Fou-Bar
de Alain Beaulieu

critiqué par Libris québécis, le 8 août 2018
(Montréal - 82 ans)


La note:  étoiles
La Tartuferie toujours vivante
En 1934, Jean-Charles Harvey écrivait Les Demi-Civilisés, oeuvre qui fut interdite parce qu'elle s'attaquait aux mœurs des bourgeois. Soixante-trois plus tard, Alain Beaulieu reprend le flambeau pour éclairer, à son tour, leur hypocrisie. La littérature québécoise compte ainsi de nombreuses dénonciations de la classe aisée, à laquelle la jeunesse se promet de ne pas ressembler. Il n'est plus question de jouer à la vierge offensée quand on a banni les principaux commandements de Dieu, soit celui de l'amour et de la charité.

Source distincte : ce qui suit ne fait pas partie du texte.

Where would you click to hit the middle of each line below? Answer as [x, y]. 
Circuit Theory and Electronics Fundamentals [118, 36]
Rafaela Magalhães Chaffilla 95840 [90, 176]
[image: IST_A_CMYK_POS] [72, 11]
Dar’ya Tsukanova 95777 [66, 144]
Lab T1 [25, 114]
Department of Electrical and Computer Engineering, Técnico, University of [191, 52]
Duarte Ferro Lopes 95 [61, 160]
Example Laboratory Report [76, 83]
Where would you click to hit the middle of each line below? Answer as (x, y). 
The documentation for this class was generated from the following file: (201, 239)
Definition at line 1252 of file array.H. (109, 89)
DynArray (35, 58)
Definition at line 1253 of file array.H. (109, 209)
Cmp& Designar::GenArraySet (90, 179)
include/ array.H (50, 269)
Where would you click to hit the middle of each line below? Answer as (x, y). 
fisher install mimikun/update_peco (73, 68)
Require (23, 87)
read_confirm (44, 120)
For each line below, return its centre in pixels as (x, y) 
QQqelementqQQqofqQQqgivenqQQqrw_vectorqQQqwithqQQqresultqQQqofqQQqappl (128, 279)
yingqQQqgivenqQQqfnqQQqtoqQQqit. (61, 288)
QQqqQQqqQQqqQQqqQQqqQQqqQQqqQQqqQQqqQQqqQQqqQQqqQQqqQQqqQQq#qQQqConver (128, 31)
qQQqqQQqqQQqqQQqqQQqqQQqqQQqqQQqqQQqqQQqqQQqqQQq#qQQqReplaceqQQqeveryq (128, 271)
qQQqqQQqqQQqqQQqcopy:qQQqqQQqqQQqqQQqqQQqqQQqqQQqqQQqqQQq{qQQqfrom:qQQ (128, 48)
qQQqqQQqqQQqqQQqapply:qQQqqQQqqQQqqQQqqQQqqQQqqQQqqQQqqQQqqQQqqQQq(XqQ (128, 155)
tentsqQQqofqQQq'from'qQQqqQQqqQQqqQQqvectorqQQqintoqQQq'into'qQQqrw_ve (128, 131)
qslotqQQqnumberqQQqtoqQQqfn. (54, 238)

Les jeunes protagonistes se rassemblent donc le soir au Fou-Bar, sis au 525 de la rue Saint-Jean à Québec. Attablés autour de bières artisanales, qui font la renommée de la maison, ces purs et durs refont le monde sans se soucier du réalisme de leurs arguties, voire organiser des " wild parties " pour expérimenter les interdits sociaux. Tous tiennent de beaux discours idéologiques, très articulés d'ailleurs. Quoi qu'il en soit, le héros, Harold Lubie, pour être fidèle à son nom de famille, ne se prive pas du plaisir de faire payer aux bien-pensants de la classe moyenne, le prix de leur concubinage avec le mensonge pour sauvegarder leur honneur. En un rien de temps, il met au point une technique infaillible pour dévaliser leurs maisons des banlieues cossues, sans attirer les soupçons sur sa personne.

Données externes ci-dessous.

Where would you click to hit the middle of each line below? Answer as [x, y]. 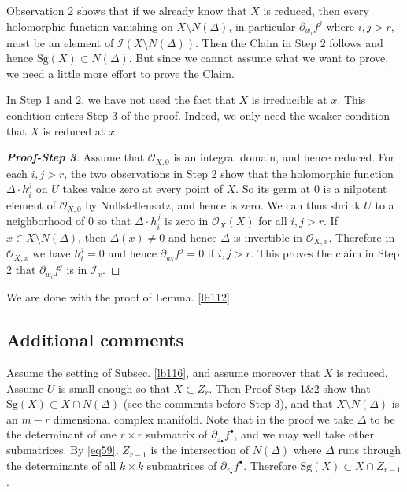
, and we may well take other [304, 434]
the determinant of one [62, 434]
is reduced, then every [316, 10]
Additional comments [95, 340]
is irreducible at [289, 100]
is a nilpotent [355, 189]
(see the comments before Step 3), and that [228, 403]
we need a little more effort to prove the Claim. [120, 73]

Cette activité devient risquée quand Nadine l’oblige presque à former un tandem avec elle pour commettre ses délits. L'aventure débute du bon pied et conduit même à l'amour. Mais la situation tourne au vinaigre quand la police surprend la voleuse en flagrant délit. Ce volet se ferme sur le monde de l'adoption. Les larcins de l'héroïne l'avaient amenée à découvrir des cassettes, qui l'ont sidérée en reconnaissant une fillette qu'elle ne croyait pas être adoptée. C'est l'élément retenu par l'auteur pour étayer sa thèse sur l'hypocrisie des nantis qui frappaient d'ostracisme les jeunes célibataires enceintes. L'époque pratiquait l'abandon des enfants issus d'un amour interdit plutôt que de les protéger comme le commande la charité chrétienne.

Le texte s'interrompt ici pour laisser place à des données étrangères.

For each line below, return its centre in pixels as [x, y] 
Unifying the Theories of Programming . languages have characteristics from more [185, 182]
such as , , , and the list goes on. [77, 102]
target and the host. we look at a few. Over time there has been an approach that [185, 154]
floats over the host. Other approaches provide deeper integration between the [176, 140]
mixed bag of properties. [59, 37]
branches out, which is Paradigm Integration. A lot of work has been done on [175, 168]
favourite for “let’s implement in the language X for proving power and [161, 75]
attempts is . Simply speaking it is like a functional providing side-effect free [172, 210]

Le thème de la jeunesse des années 80 n'est pas nouveau, mais l'efficacité du traitement l’empêche de s’enliser dans les ornières. Le romancier sait où le bât blesse. Il a le mérite de l'indiquer avec une plume claire, vivante et parfois enjouée. Fou-Bar est un polar qui dépeint éloquemment une jeunesse qui condamne, depuis Molière, la tartuferie.